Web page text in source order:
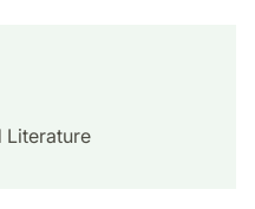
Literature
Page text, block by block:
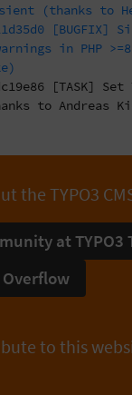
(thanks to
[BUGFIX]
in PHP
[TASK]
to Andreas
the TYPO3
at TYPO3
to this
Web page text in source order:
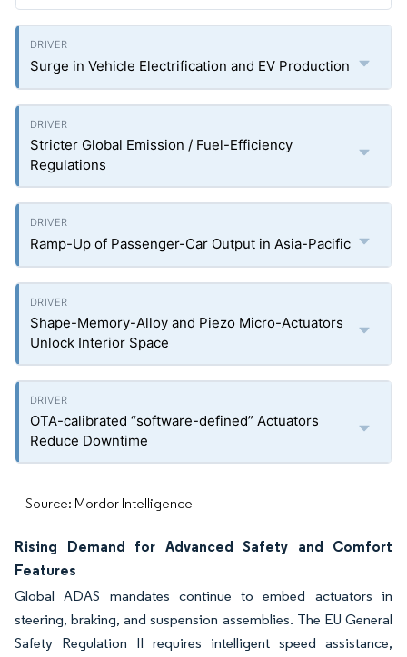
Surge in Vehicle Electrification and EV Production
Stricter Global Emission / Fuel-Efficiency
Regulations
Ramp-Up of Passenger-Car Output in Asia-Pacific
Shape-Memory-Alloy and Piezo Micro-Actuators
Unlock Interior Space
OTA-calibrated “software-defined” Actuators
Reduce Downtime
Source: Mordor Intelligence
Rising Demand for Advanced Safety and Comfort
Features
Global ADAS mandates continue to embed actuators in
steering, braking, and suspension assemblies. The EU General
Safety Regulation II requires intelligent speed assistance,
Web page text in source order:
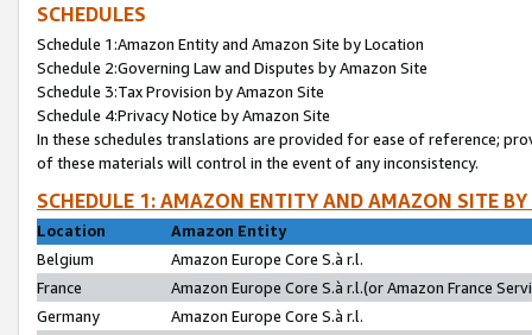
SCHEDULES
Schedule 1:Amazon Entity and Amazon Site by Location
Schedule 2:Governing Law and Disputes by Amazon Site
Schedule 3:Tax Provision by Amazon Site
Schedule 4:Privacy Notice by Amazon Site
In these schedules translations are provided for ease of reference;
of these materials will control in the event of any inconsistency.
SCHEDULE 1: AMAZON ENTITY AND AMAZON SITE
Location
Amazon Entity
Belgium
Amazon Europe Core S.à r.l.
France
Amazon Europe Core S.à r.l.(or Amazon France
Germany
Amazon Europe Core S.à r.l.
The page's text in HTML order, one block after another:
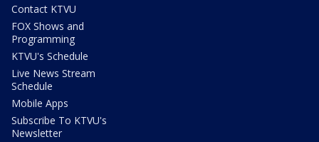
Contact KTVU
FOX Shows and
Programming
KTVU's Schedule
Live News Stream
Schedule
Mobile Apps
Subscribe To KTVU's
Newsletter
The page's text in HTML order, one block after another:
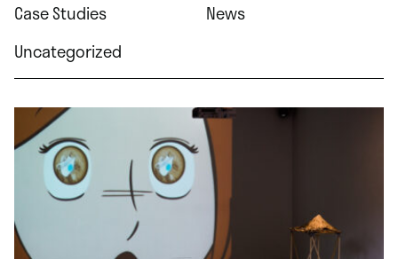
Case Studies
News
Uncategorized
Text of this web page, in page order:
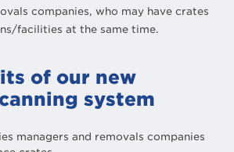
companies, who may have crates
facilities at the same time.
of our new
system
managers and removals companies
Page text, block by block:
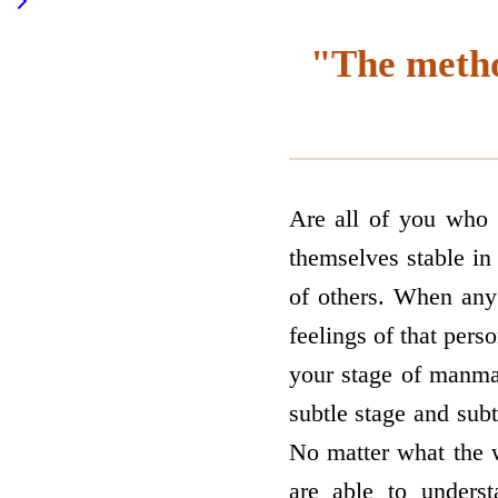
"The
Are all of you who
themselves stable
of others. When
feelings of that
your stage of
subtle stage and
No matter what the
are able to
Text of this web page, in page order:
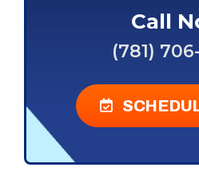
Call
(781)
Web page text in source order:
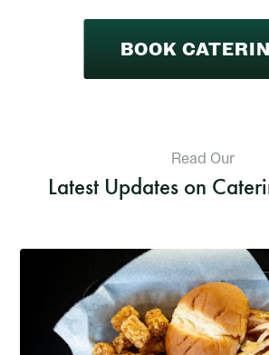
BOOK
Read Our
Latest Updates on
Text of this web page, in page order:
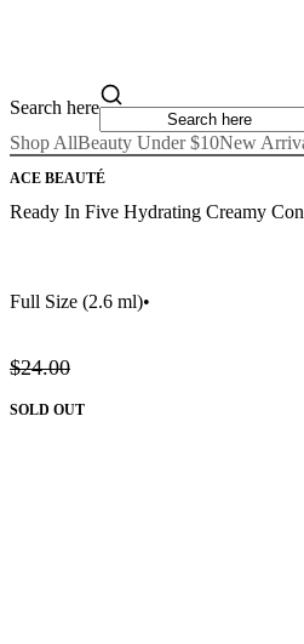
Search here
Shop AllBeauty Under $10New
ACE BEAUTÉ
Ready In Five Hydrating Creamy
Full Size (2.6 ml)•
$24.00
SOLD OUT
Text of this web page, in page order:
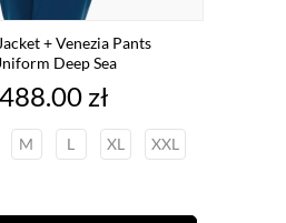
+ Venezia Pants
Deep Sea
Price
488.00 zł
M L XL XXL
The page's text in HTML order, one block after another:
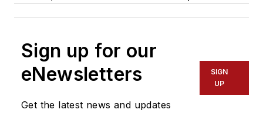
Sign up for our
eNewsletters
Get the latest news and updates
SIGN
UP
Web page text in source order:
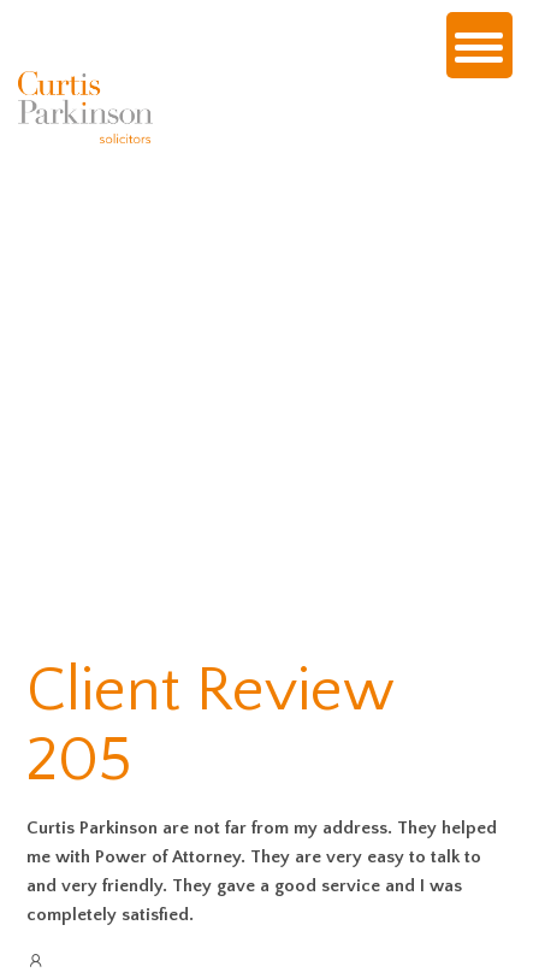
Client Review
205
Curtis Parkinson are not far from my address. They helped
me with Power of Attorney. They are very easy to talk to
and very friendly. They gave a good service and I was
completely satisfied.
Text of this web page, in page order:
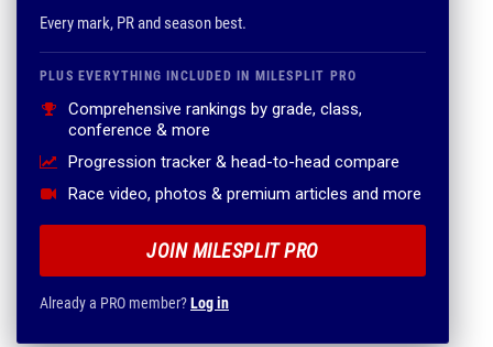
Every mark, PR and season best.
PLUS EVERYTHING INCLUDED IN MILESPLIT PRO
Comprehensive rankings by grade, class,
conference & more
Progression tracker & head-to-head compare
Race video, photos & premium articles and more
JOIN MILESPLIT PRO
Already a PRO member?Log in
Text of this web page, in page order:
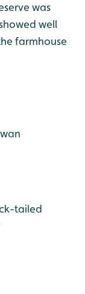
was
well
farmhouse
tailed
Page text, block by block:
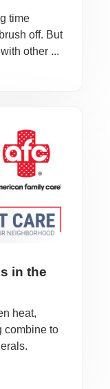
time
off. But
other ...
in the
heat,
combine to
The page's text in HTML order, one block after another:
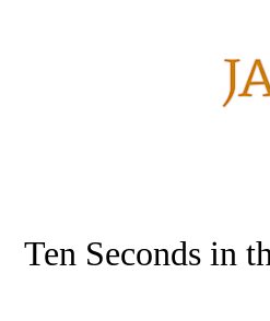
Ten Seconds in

★ ★ ★ ★ ★

_INSTRUCTIONS FOR THE TASK:_ Would you please set down the listing above exactly, minus its images?

_FINISHED TASK:_
Web page text in source order:
Literature
Page text, block by block:
(thanks to
[BUGFIX]
in PHP
[TASK]
to Andreas
the TYPO3
at TYPO3
to this
Web page text in source order:
Surge in Vehicle Electrification and EV Production
Stricter Global Emission / Fuel-Efficiency
Regulations
Ramp-Up of Passenger-Car Output in Asia-Pacific
Shape-Memory-Alloy and Piezo Micro-Actuators
Unlock Interior Space
OTA-calibrated “software-defined” Actuators
Reduce Downtime
Source: Mordor Intelligence
Rising Demand for Advanced Safety and Comfort
Features
Global ADAS mandates continue to embed actuators in
steering, braking, and suspension assemblies. The EU General
Safety Regulation II requires intelligent speed assistance,
Web page text in source order:
SCHEDULES
Schedule 1:Amazon Entity and Amazon Site by Location
Schedule 2:Governing Law and Disputes by Amazon Site
Schedule 3:Tax Provision by Amazon Site
Schedule 4:Privacy Notice by Amazon Site
In these schedules translations are provided for ease of reference;
of these materials will control in the event of any inconsistency.
SCHEDULE 1: AMAZON ENTITY AND AMAZON SITE
Location
Amazon Entity
Belgium
Amazon Europe Core S.à r.l.
France
Amazon Europe Core S.à r.l.(or Amazon France
Germany
Amazon Europe Core S.à r.l.
The page's text in HTML order, one block after another:
Contact KTVU
FOX Shows and
Programming
KTVU's Schedule
Live News Stream
Schedule
Mobile Apps
Subscribe To KTVU's
Newsletter
The page's text in HTML order, one block after another:
Case Studies
News
Uncategorized
Text of this web page, in page order:
companies, who may have crates
facilities at the same time.
of our new
system
managers and removals companies
Page text, block by block:
"The
Are all of you who
themselves stable
of others. When
feelings of that
your stage of
subtle stage and
No matter what the
are able to
Text of this web page, in page order:
Call
(781)
Web page text in source order:
BOOK
Read Our
Latest Updates on
Text of this web page, in page order:
Search here
Shop AllBeauty Under $10New
ACE BEAUTÉ
Ready In Five Hydrating Creamy
Full Size (2.6 ml)•
$24.00
SOLD OUT
Text of this web page, in page order:
+ Venezia Pants
Deep Sea
Price
488.00 zł
M L XL XXL
The page's text in HTML order, one block after another:
Sign up for our
eNewsletters
Get the latest news and updates
SIGN
UP
Web page text in source order:
Client Review
205
Curtis Parkinson are not far from my address. They helped
me with Power of Attorney. They are very easy to talk to
and very friendly. They gave a good service and I was
completely satisfied.
Text of this web page, in page order:
Every mark, PR and season best.
PLUS EVERYTHING INCLUDED IN MILESPLIT PRO
Comprehensive rankings by grade, class,
conference & more
Progression tracker & head-to-head compare
Race video, photos & premium articles and more
JOIN MILESPLIT PRO
Already a PRO member?Log in
Text of this web page, in page order:
was
well
farmhouse
tailed
Page text, block by block:
time
off. But
other ...
in the
heat,
combine to
The page's text in HTML order, one block after another:
Ten Seconds in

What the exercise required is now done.